Я перевернулся на бок, спиной к решетке, и уставился в темноту. Быть может, задремал, вспоминая все, связанное с отцом и матерью.
С отцом определенно связано больше. Он учил меня водить снегоходы и трактора, катал на вертолете. Мама же, одна из многочисленных его любовниц, научила получать удовольствие от фильмов и книг. Но если сама она сопереживала героям, то я, будто вампир, питался их чувствами. Должно быть, так же смотрели порнографию и аниме одинокие подростки, мечтая о большой любви.
Сейчас я заставлял себя вспоминать близких людей и держал руку на левой стороне груди. Я ждал, что сердце забьется быстрее, но… Все обратилось в фарс.
Перед глазами бежали кадры черно-белой хроники, на которую воображение наложило треск киноаппарата и дурацкую музыку, что всегда сопровождала немые фильмы. Самые трогательные моменты обратились в похождения Чарли Чаплина.
Я заставил себя почувствовать грусть, заставил скорбеть о себе, нелепом, вступившем в неравную битву с равнодушием за сутки до смерти. Или не за сутки? В любом случае, моя жизнь теперь ни сентимо не стоит.
Кадры мелькали быстрее, сливаясь в сплошную серую полосу, громче стрекотал аппарат, и музыка, будто бы выстукиваемая крошечными молоточками по серебряным пластинам…
Вдруг я понял, что вижу перед собой кусок серой бетонной стены, а вовсе не экран со взбесившимся фильмом. На стене дрожит пятно света, источник которого у меня за спиной. Но удивиться этому я не успел, потому что тут послышался резкий голос:
— Ты прыгал?
Испуг — это не чувство, это естественная реакция нервной системы на раздражитель. Поэтому — да, я подпрыгнул, насколько то было возможно из положения лежа на боку. Подпрыгнул и сел, уставившись на стоящего за решеткой мальчишку лет четырнадцати-пятнадцати.

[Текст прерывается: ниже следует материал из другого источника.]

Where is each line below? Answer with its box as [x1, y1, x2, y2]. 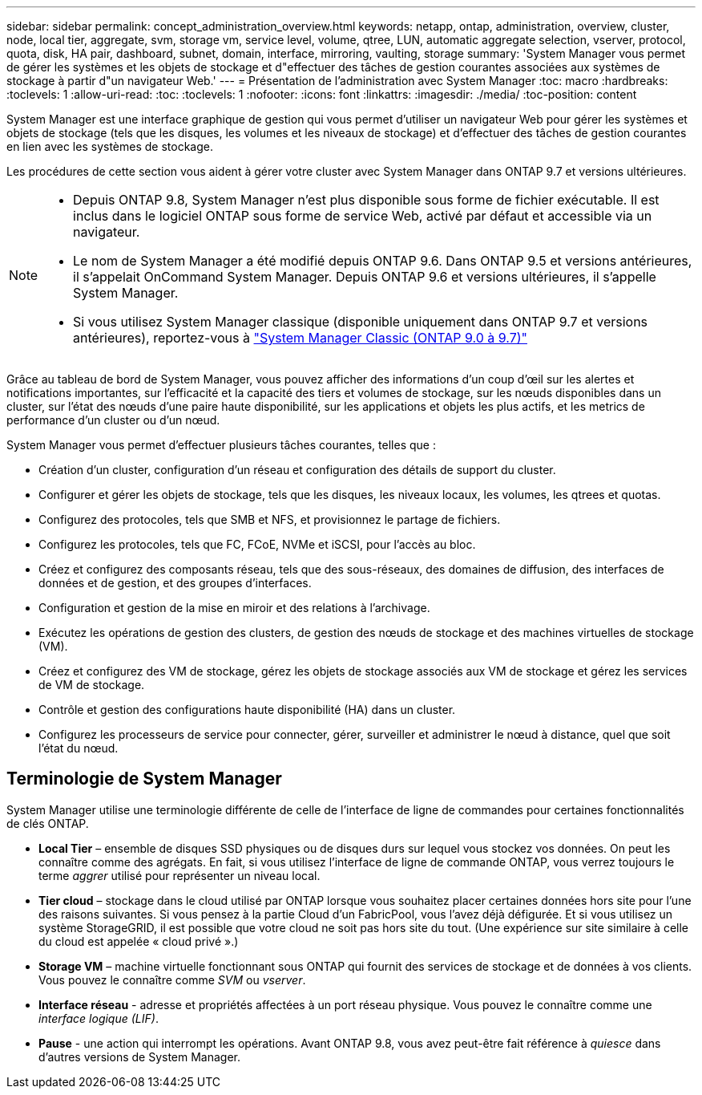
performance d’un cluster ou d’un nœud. [6, 413, 220, 427]
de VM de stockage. [38, 678, 145, 691]
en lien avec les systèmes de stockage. [6, 140, 213, 153]
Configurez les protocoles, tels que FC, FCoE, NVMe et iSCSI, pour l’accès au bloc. [38, 537, 476, 551]
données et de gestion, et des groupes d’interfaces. [38, 576, 312, 590]
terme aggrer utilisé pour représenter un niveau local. [38, 868, 321, 882]
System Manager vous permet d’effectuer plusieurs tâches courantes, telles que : [6, 438, 436, 452]
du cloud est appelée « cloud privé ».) [38, 934, 239, 948]
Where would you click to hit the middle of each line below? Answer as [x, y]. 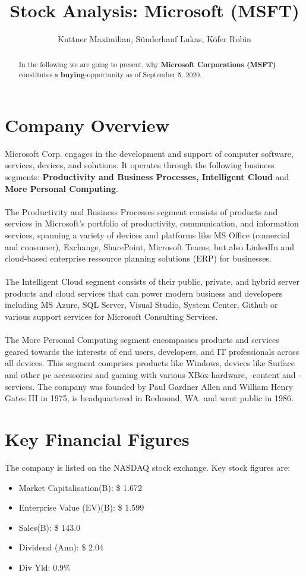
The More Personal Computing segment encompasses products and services [142, 340]
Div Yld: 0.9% [45, 567]
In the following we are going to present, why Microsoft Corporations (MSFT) [147, 64]
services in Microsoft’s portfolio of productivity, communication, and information [152, 223]
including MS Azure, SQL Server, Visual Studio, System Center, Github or [141, 305]
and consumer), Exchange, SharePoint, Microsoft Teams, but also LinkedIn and [150, 246]
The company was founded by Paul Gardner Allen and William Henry [165, 386]
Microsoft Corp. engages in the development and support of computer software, [149, 153]
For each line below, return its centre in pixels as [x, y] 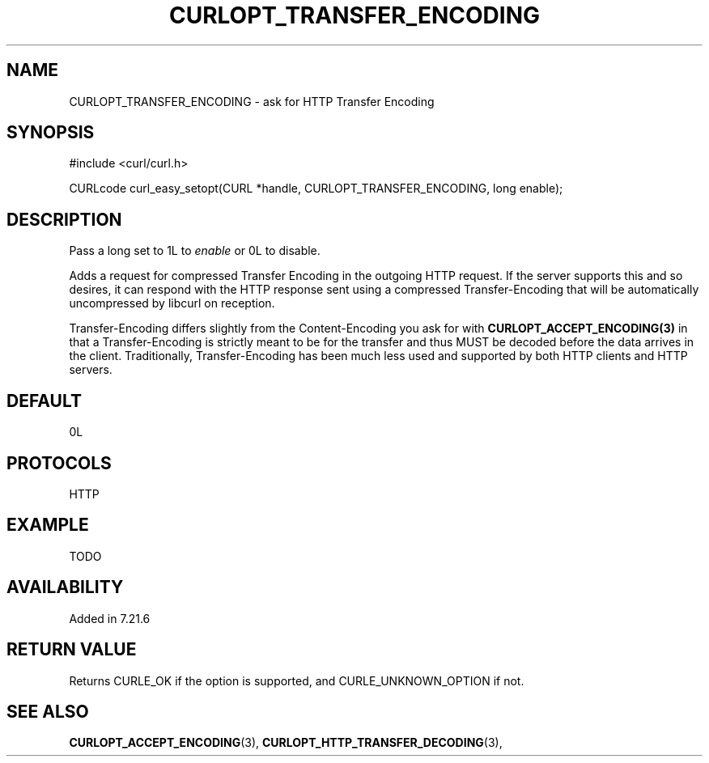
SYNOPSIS [51, 133]
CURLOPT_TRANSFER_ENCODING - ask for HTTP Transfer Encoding [252, 101]
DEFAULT [44, 401]
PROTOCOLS [59, 463]
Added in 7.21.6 [110, 618]
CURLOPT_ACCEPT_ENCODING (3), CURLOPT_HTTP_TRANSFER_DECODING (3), [286, 743]
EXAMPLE [48, 525]
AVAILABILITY [65, 587]
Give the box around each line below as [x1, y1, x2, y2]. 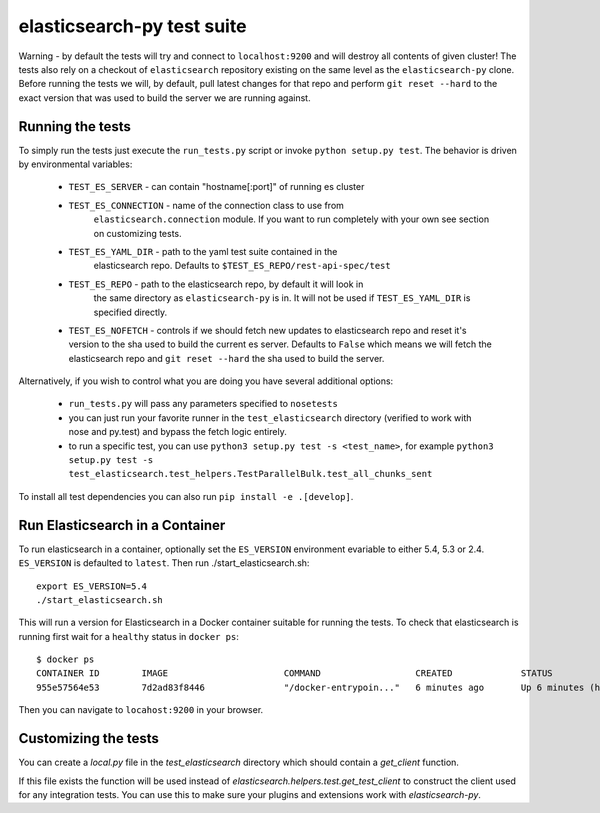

Он смотрел на меня, сдвинув брови, и ждал ответа. Лицо его таяло в темноте, но я разглядел испанские черты и черные всклокоченные волосы. От подбородка и ниже он освещался прекрасно, и я увидел футболку с надписью «Grateful dead», шорты с раздувшимися карманами (из одного торчит рогатка, из другого — ножницы) и сандалии на бледных худых ногах.
Ему удалось то, чего не смог достичь никто. Ни Рикардо с его дурацкими шуточками, ни дон Альтомирано с пафосными речами, ни Кармен со жгучим и прекрасным танцем. Он заставил меня потерять дар речи. И виной тому было нечто, не имеющее названия ни в одном из языков, живых или мертвых.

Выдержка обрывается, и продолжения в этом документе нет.